REQUIRED ACTION
In the records below, pick out all lines containing the word "World".

START RECORDED DATA

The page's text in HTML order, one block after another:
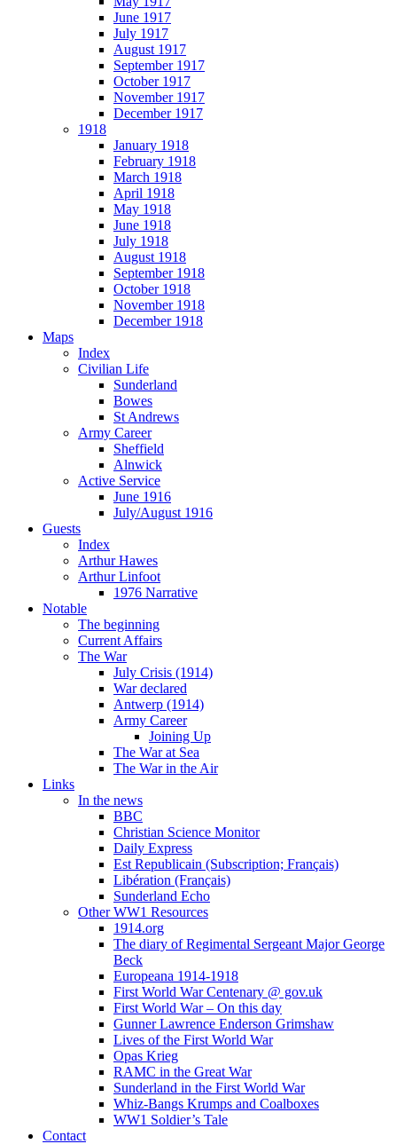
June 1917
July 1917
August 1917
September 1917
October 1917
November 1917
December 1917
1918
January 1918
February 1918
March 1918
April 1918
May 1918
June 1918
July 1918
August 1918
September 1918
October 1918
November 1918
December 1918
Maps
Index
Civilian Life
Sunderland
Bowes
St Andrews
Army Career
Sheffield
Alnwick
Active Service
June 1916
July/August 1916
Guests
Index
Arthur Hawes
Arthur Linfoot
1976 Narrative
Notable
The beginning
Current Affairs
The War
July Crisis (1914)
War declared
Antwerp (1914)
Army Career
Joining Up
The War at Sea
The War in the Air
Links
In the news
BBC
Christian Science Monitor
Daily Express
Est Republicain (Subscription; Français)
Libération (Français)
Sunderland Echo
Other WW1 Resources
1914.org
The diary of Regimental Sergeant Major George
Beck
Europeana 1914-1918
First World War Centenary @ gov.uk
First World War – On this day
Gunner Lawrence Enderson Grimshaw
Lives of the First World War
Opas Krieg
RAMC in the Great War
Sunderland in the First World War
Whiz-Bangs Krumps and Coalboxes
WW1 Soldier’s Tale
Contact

END RECORDED DATA

WRITTEN REPLY
First World War Centenary @ gov.uk
First World War – On this day
Lives of the First World War
Sunderland in the First World War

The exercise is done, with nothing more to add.